Madame Rose went alone the first time. Carrying Papillon in a paper sack, she walked to the hospital on a Sunday afternoon to visit Uncle Jambonneau.
She came back very cheerful and brought a note that the old man ha
d dictated.
Dearest Nephew Jerome and Niece Marie,
Madame Rose has told me what a terrible thing Madame Hilaire has done by throwing you off the Garlic and stealing it. However, I, your dear uncle Jambonneau, am certain that you are both better off with Madame Rose than with Madame Hilaire, who has a voice like a cannon and a personality like a crazed anteater. . . .
Jerome knew that Uncle Jambonneau had mentioned the anteater because it was Jerome’s least favorite creature at the zoo. Always sucking helpless ants out of their houses. Terrible. Jerome had experienced nightmares about anteaters sucking him out of the porthole of the Garlic, so it was appropriate to call Madame Hilaire an anteater.
The note continued:
Please take care of my little dog. I have missed his little whiskers at my ear. I miss you both also. Be good children and obey Madame Rose.
Your beloved uncle Jambonneau
The next week Jerome and Marie followed Madame Rose to the back door of the hospital. She waited until Rodrigo, the Spanish laundry deliveryman, arrived with a white canvas cart heaped with towels.

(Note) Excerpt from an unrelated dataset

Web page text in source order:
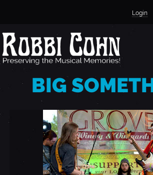
Jump to navigation
Login
BIG

Madame Rose knew everyone on the Left Bank who did laundry because she had taken in washing for so long herself. She and her sister were very good friends with Rodrigo. She told him about Uncle Jambonneau and then about Marie and Jerome.
Rodrigo emptied the canvas cart, and Jerome and Marie got in. Towels were piled on their heads. Madame Rose gave Rodrigo the room number and said she would meet him there in five minutes.
In this way the impossible was accomplished. Jerome and Marie were trundled up the freight elevator to the floor where Uncle Jambonneau shared a ward with twelve old men. Madame Rose drew a curtain around the bed, and Marie and Jerome popped out of the towels like cabaret performers out of a cake.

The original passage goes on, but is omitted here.